◆ **To do**
Please repeat every record exactly, leaving out any pictures.

◆ **Records excerpted from a collection**
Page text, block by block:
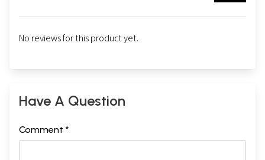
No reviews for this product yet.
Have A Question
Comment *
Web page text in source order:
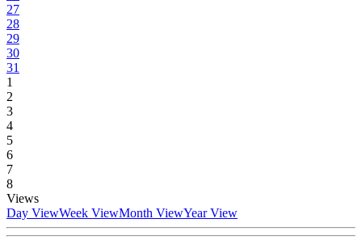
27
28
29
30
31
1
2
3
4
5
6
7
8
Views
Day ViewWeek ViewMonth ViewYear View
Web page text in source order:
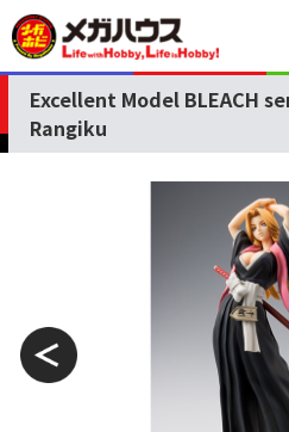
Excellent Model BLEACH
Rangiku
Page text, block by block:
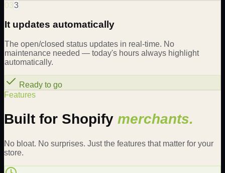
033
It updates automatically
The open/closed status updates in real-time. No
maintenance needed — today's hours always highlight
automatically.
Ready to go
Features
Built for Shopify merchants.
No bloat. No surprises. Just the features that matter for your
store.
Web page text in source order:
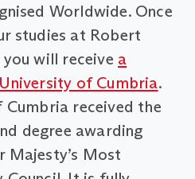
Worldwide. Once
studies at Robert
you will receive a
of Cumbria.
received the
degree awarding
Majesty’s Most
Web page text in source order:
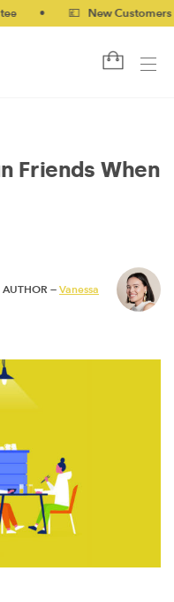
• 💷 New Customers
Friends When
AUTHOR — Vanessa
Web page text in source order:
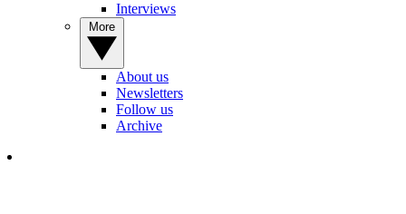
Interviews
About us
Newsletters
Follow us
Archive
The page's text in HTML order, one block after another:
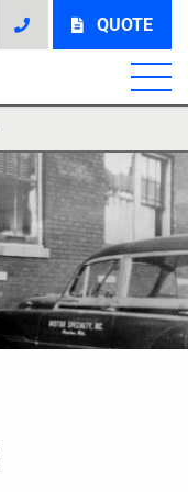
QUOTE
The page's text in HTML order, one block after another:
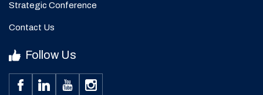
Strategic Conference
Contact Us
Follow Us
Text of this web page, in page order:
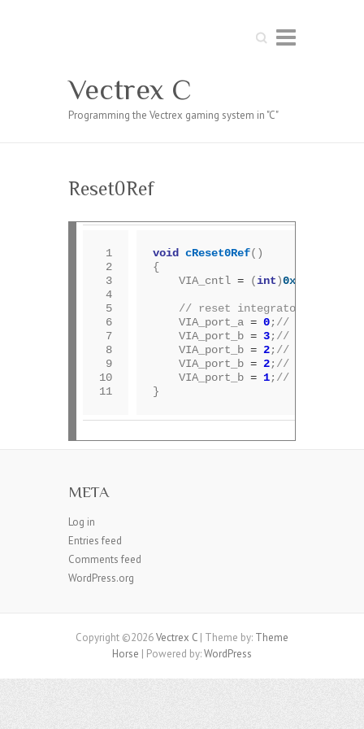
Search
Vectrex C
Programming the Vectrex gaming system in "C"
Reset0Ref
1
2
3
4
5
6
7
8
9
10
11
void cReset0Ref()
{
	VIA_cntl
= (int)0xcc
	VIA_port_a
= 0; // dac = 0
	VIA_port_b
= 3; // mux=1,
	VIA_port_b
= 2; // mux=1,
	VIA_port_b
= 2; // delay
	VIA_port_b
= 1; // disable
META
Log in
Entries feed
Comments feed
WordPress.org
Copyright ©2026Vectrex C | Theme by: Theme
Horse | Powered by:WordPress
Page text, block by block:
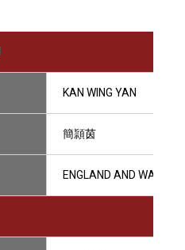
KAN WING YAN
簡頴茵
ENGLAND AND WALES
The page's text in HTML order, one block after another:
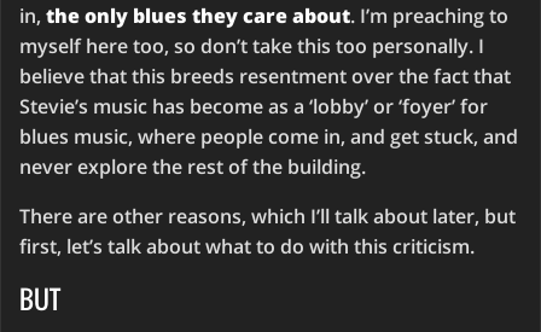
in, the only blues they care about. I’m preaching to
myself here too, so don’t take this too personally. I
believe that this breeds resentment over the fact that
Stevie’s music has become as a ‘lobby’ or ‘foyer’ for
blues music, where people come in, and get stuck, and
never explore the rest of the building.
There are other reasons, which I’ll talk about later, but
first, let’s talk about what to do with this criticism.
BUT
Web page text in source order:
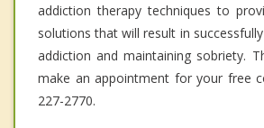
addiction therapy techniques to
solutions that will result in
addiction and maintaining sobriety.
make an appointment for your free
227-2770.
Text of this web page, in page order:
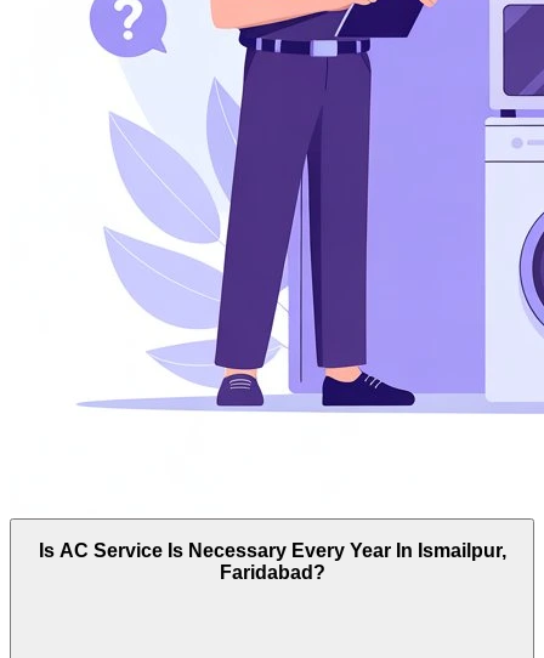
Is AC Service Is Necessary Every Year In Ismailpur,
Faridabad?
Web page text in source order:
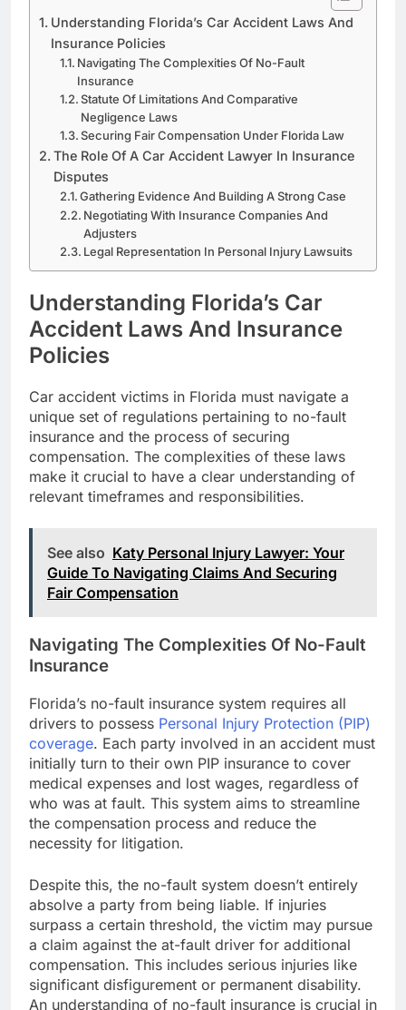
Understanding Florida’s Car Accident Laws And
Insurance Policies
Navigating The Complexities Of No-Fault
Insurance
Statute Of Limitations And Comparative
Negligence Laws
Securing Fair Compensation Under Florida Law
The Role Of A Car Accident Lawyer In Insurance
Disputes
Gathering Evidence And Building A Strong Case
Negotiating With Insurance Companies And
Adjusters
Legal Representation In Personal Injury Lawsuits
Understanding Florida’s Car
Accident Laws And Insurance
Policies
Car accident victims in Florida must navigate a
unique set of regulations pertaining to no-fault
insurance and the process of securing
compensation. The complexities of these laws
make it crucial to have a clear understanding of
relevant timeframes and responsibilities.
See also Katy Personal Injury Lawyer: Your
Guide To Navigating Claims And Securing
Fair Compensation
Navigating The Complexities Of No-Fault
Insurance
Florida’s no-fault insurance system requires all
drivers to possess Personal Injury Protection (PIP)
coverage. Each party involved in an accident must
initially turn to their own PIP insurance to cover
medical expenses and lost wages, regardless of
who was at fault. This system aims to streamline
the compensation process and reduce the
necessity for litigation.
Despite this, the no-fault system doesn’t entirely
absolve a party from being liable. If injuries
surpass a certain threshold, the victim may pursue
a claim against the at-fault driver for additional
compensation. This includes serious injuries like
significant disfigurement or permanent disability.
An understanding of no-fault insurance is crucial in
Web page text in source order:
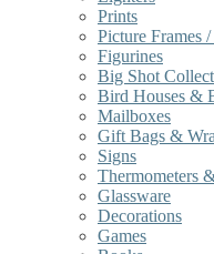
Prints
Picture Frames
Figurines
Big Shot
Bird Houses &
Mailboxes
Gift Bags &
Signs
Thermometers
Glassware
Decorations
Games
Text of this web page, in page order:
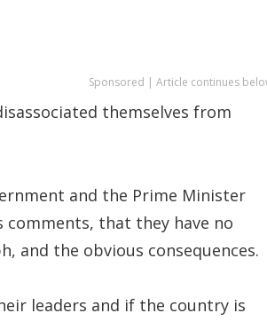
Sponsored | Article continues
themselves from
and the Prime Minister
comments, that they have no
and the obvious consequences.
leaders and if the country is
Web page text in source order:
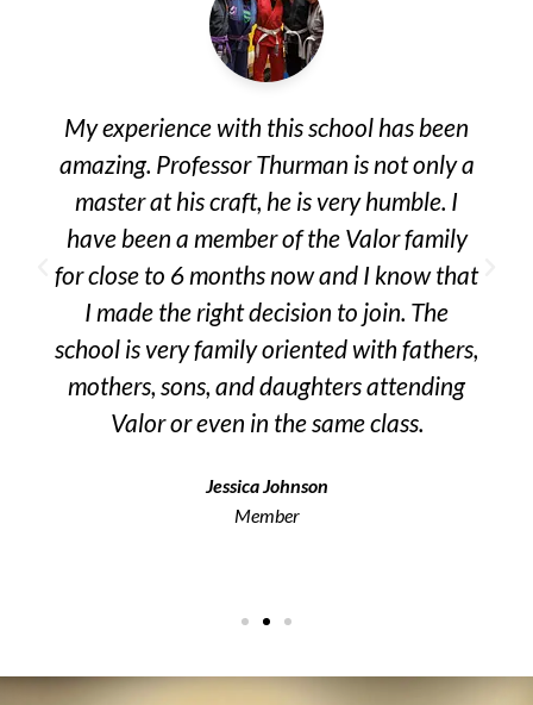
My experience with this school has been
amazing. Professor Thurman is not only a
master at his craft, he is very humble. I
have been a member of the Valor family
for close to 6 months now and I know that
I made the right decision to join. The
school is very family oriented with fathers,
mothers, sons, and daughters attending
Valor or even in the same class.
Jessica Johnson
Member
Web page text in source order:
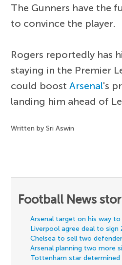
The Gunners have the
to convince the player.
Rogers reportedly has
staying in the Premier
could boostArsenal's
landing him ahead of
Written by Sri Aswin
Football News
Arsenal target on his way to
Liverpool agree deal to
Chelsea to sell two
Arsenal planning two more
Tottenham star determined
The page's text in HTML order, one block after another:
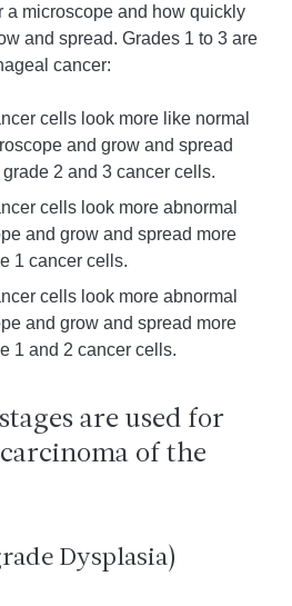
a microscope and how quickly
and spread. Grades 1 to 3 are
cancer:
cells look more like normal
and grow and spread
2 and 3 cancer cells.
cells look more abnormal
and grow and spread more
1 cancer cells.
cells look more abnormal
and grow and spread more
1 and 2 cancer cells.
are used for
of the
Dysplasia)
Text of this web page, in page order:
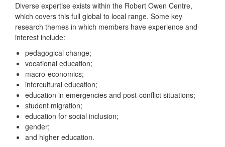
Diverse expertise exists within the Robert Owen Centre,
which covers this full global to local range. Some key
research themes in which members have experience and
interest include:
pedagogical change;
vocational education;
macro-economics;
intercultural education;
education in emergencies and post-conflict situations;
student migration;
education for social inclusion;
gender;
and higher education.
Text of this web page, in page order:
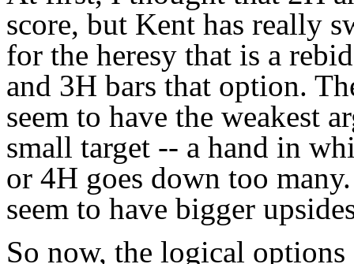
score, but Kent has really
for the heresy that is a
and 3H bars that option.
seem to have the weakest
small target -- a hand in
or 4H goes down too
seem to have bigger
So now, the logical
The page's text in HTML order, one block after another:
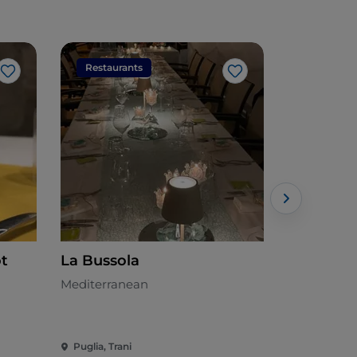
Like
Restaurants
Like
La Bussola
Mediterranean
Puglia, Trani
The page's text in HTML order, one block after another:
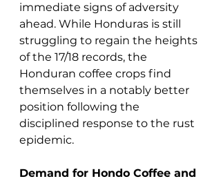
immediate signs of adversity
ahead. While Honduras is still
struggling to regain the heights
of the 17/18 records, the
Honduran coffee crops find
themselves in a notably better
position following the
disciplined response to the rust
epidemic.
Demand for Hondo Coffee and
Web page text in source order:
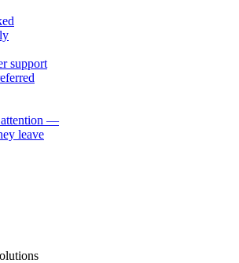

◆ **Response**
Page text, block by block:
No reviews for this product yet.
Have A Question
Comment *
Web page text in source order:
27
28
29
30
31
1
2
3
4
5
6
7
8
Views
Day ViewWeek ViewMonth ViewYear View
Web page text in source order:
Excellent Model BLEACH
Rangiku
Page text, block by block:
033
It updates automatically
The open/closed status updates in real-time. No
maintenance needed — today's hours always highlight
automatically.
Ready to go
Features
Built for Shopify merchants.
No bloat. No surprises. Just the features that matter for your
store.
Web page text in source order:
Worldwide. Once
studies at Robert
you will receive a
of Cumbria.
received the
degree awarding
Majesty’s Most
Web page text in source order:
• 💷 New Customers
Friends When
AUTHOR — Vanessa
Web page text in source order:
Interviews
About us
Newsletters
Follow us
Archive
The page's text in HTML order, one block after another:
QUOTE
The page's text in HTML order, one block after another:
Strategic Conference
Contact Us
Follow Us
Text of this web page, in page order:
Search
Vectrex C
Programming the Vectrex gaming system in "C"
Reset0Ref
1
2
3
4
5
6
7
8
9
10
11
void cReset0Ref()
{
	VIA_cntl
= (int)0xcc
	VIA_port_a
= 0; // dac = 0
	VIA_port_b
= 3; // mux=1,
	VIA_port_b
= 2; // mux=1,
	VIA_port_b
= 2; // delay
	VIA_port_b
= 1; // disable
META
Log in
Entries feed
Comments feed
WordPress.org
Copyright ©2026Vectrex C | Theme by: Theme
Horse | Powered by:WordPress
Page text, block by block:
KAN WING YAN
簡頴茵
ENGLAND AND WALES
The page's text in HTML order, one block after another:
in, the only blues they care about. I’m preaching to
myself here too, so don’t take this too personally. I
believe that this breeds resentment over the fact that
Stevie’s music has become as a ‘lobby’ or ‘foyer’ for
blues music, where people come in, and get stuck, and
never explore the rest of the building.
There are other reasons, which I’ll talk about later, but
first, let’s talk about what to do with this criticism.
BUT
Web page text in source order:
addiction therapy techniques to
solutions that will result in
addiction and maintaining sobriety.
make an appointment for your free
227-2770.
Text of this web page, in page order:
Is AC Service Is Necessary Every Year In Ismailpur,
Faridabad?
Web page text in source order:
Understanding Florida’s Car Accident Laws And
Insurance Policies
Navigating The Complexities Of No-Fault
Insurance
Statute Of Limitations And Comparative
Negligence Laws
Securing Fair Compensation Under Florida Law
The Role Of A Car Accident Lawyer In Insurance
Disputes
Gathering Evidence And Building A Strong Case
Negotiating With Insurance Companies And
Adjusters
Legal Representation In Personal Injury Lawsuits
Understanding Florida’s Car
Accident Laws And Insurance
Policies
Car accident victims in Florida must navigate a
unique set of regulations pertaining to no-fault
insurance and the process of securing
compensation. The complexities of these laws
make it crucial to have a clear understanding of
relevant timeframes and responsibilities.
See also Katy Personal Injury Lawyer: Your
Guide To Navigating Claims And Securing
Fair Compensation
Navigating The Complexities Of No-Fault
Insurance
Florida’s no-fault insurance system requires all
drivers to possess Personal Injury Protection (PIP)
coverage. Each party involved in an accident must
initially turn to their own PIP insurance to cover
medical expenses and lost wages, regardless of
who was at fault. This system aims to streamline
the compensation process and reduce the
necessity for litigation.
Despite this, the no-fault system doesn’t entirely
absolve a party from being liable. If injuries
surpass a certain threshold, the victim may pursue
a claim against the at-fault driver for additional
compensation. This includes serious injuries like
significant disfigurement or permanent disability.
An understanding of no-fault insurance is crucial in
Web page text in source order:
Prints
Picture Frames
Figurines
Big Shot
Bird Houses &
Mailboxes
Gift Bags &
Signs
Thermometers
Glassware
Decorations
Games
Text of this web page, in page order:
Sponsored | Article continues
themselves from
and the Prime Minister
comments, that they have no
and the obvious consequences.
leaders and if the country is
Web page text in source order:
My experience with this school has been
amazing. Professor Thurman is not only a
master at his craft, he is very humble. I
have been a member of the Valor family
for close to 6 months now and I know that
I made the right decision to join. The
school is very family oriented with fathers,
mothers, sons, and daughters attending
Valor or even in the same class.
Jessica Johnson
Member
Web page text in source order:
The Gunners have the
to convince the player.
Rogers reportedly has
staying in the Premier
could boostArsenal's
landing him ahead of
Written by Sri Aswin
Football News
Arsenal target on his way to
Liverpool agree deal to
Chelsea to sell two
Arsenal planning two more
Tottenham star determined
The page's text in HTML order, one block after another:
a microscope and how quickly
and spread. Grades 1 to 3 are
cancer:
cells look more like normal
and grow and spread
2 and 3 cancer cells.
cells look more abnormal
and grow and spread more
1 cancer cells.
cells look more abnormal
and grow and spread more
1 and 2 cancer cells.
are used for
of the
Dysplasia)
Text of this web page, in page order:
Diverse expertise exists within the Robert Owen Centre,
which covers this full global to local range. Some key
research themes in which members have experience and
interest include:
pedagogical change;
vocational education;
macro-economics;
intercultural education;
education in emergencies and post-conflict situations;
student migration;
education for social inclusion;
gender;
and higher education.
Text of this web page, in page order:
score, but Kent has really
for the heresy that is a
and 3H bars that option.
seem to have the weakest
small target -- a hand in
or 4H goes down too
seem to have bigger
So now, the logical
The page's text in HTML order, one block after another:
Like
Restaurants
Like
La Bussola
Mediterranean
Puglia, Trani
The page's text in HTML order, one block after another:
immediate signs of adversity
ahead. While Honduras is still
struggling to regain the heights
of the 17/18 records, the
Honduran coffee crops find
themselves in a notably better
position following the
disciplined response to the rust
epidemic.
Demand for Hondo Coffee and
Web page text in source order:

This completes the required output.